- [Instructions to follow]:
Whenever the string "just" turns up in a line below, that line should be copied.

Extracted records
━━━━

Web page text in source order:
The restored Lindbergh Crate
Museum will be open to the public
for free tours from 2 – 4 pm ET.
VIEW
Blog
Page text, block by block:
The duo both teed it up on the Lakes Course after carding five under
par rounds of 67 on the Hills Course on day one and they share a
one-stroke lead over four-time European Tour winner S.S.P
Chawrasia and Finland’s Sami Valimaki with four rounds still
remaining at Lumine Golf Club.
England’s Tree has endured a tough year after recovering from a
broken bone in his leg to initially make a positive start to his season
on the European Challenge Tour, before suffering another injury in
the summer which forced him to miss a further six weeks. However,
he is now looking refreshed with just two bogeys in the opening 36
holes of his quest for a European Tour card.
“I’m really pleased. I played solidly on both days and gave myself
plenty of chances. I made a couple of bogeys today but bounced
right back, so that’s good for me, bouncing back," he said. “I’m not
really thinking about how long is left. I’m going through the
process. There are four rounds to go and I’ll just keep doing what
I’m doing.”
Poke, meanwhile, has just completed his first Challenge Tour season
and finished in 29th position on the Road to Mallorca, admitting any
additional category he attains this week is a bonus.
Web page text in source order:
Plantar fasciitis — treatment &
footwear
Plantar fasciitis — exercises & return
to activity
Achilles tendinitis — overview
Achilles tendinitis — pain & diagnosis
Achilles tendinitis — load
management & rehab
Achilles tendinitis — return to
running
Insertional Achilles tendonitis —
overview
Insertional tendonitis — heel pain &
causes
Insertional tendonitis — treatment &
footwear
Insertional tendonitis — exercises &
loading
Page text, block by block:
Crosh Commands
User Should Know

━━━━

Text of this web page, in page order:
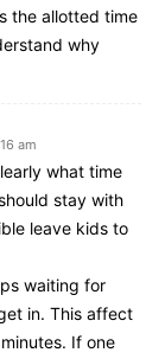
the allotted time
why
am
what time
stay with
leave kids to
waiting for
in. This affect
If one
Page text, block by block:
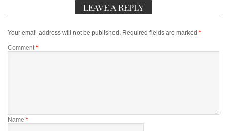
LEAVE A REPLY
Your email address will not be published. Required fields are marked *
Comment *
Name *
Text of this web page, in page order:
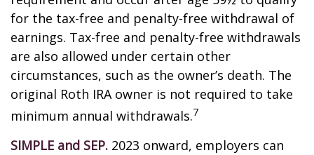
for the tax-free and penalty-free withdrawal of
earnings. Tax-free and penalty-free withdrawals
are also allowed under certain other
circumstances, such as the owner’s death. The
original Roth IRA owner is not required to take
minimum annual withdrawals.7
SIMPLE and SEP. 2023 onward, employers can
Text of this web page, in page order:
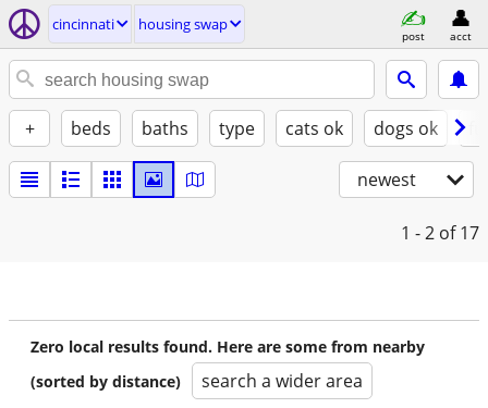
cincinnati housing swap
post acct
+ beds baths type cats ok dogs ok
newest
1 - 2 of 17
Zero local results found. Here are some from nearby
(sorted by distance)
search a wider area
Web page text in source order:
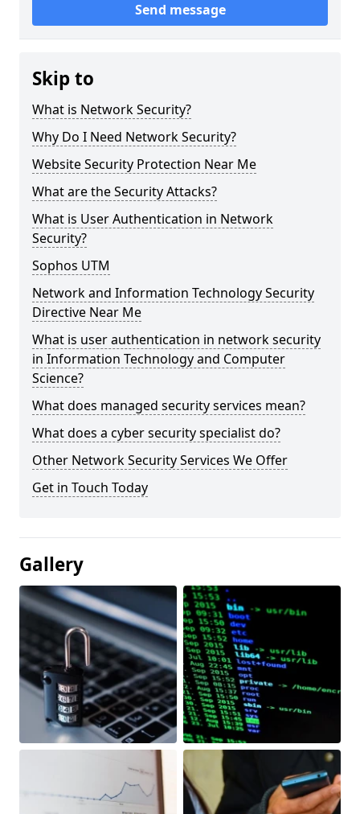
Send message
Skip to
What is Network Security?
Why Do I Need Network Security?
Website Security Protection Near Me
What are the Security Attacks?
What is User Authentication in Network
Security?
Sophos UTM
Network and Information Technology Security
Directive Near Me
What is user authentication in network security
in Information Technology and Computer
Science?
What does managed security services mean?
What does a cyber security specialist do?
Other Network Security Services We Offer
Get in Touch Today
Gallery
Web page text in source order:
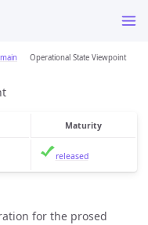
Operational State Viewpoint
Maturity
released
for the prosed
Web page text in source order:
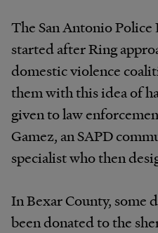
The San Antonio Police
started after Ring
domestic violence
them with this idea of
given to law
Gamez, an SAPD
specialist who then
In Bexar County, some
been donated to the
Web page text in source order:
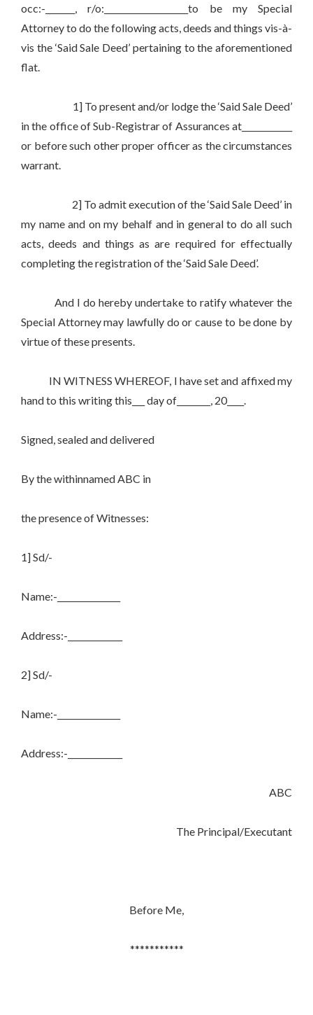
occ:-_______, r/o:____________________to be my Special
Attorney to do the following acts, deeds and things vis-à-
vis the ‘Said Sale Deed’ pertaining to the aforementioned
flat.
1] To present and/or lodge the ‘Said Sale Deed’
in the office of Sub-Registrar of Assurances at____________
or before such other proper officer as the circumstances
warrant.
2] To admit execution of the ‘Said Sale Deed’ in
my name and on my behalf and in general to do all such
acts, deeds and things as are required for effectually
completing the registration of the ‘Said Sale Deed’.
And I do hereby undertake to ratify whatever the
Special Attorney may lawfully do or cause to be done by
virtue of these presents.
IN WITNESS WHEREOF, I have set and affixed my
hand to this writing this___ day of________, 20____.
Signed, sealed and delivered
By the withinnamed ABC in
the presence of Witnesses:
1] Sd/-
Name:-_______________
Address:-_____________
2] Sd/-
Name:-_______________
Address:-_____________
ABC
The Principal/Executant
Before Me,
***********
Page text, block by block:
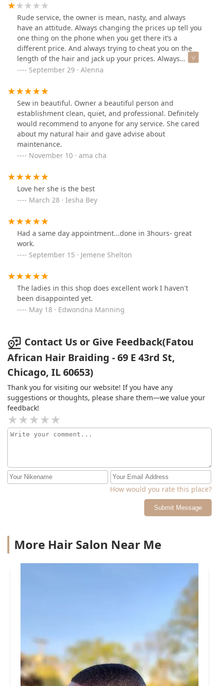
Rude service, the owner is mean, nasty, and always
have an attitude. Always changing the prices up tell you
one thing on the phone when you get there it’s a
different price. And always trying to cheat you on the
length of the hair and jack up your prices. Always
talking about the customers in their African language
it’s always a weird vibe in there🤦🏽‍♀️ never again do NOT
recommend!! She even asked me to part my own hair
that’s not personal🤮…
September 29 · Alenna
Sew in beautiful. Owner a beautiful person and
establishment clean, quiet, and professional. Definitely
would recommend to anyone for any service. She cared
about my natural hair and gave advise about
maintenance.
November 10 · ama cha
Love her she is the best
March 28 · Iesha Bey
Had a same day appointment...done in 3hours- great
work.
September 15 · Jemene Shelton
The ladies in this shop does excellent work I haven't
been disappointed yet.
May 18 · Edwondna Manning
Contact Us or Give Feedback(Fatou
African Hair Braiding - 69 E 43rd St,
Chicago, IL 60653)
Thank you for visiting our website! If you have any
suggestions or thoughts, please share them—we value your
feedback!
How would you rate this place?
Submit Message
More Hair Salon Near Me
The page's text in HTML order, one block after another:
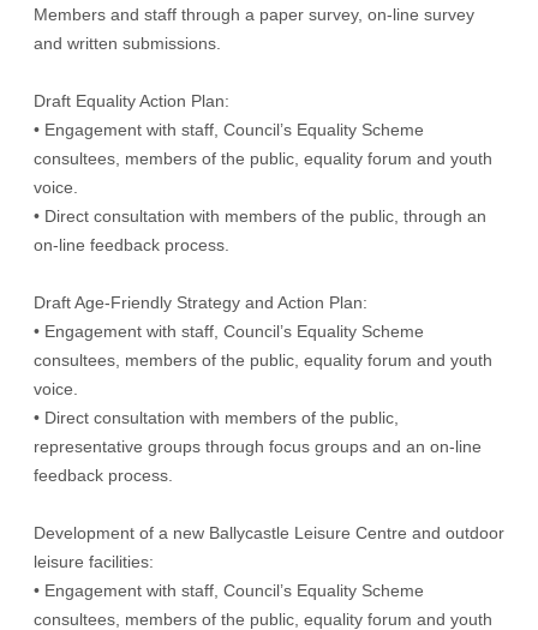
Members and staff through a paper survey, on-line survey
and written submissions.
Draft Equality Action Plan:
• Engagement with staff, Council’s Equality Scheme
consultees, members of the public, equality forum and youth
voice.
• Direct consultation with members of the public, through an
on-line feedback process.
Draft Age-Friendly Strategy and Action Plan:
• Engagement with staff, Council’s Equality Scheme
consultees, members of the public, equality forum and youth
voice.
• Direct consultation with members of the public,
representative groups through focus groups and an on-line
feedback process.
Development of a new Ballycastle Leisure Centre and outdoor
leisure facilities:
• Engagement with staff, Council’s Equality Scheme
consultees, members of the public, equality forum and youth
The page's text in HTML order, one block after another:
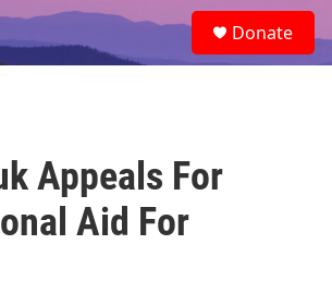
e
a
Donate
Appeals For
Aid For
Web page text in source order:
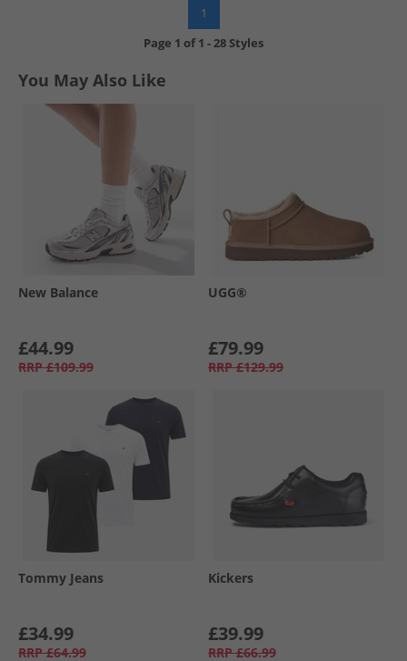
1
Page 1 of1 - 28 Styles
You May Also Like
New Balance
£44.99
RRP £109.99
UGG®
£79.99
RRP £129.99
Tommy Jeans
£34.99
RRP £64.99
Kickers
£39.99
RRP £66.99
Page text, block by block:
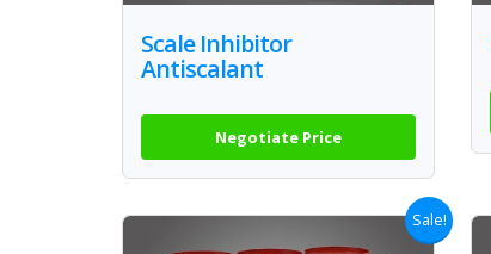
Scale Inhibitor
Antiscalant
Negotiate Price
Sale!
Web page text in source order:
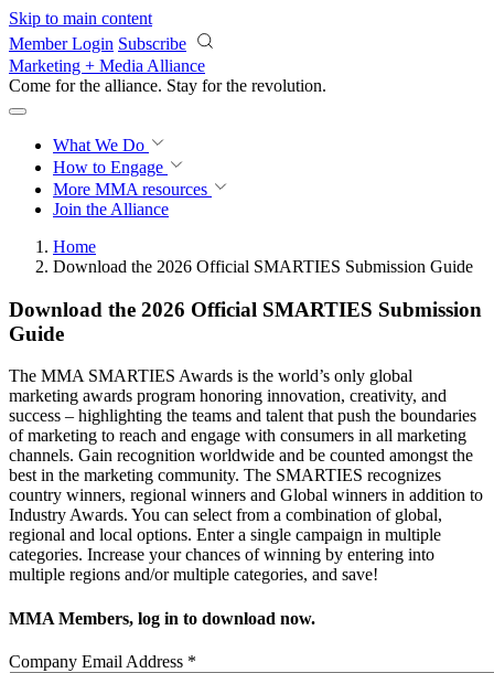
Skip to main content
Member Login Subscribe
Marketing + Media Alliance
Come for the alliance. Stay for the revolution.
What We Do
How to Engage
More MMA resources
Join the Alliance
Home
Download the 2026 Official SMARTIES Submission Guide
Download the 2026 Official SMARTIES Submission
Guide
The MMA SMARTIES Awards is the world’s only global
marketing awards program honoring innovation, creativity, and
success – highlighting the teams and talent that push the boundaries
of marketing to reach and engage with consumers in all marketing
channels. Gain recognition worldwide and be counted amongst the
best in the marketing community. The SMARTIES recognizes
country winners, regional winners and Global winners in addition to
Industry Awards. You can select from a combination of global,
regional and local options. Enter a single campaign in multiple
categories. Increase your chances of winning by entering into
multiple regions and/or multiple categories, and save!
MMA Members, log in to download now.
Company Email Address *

━━━━

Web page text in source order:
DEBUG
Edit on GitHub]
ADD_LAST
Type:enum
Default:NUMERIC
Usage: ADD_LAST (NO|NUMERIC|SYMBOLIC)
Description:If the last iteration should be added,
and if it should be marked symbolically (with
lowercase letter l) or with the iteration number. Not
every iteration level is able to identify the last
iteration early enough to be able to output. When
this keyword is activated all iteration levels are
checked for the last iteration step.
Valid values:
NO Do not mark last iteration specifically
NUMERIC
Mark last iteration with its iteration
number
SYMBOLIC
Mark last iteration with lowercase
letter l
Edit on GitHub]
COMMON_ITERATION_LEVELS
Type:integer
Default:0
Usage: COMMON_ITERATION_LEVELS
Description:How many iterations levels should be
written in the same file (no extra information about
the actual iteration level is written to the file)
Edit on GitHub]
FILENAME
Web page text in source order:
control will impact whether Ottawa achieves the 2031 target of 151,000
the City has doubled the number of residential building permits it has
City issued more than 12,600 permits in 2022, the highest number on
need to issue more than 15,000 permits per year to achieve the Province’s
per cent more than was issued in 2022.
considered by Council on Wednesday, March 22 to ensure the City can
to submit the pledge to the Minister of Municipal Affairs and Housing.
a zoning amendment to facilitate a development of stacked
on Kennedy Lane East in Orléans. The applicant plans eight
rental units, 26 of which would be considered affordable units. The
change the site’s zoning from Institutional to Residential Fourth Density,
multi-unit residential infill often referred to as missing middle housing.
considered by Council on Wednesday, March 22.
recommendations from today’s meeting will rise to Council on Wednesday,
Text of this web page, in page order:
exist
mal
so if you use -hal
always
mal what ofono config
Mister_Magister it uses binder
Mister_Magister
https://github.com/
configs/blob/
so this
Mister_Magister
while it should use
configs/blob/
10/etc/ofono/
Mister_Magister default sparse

━━━━

- [Answer space]:
he is now looking refreshed with just two bogeys in the opening 36
process. There are four rounds to go and I’ll just keep doing what
Poke, meanwhile, has just completed his first Challenge Tour season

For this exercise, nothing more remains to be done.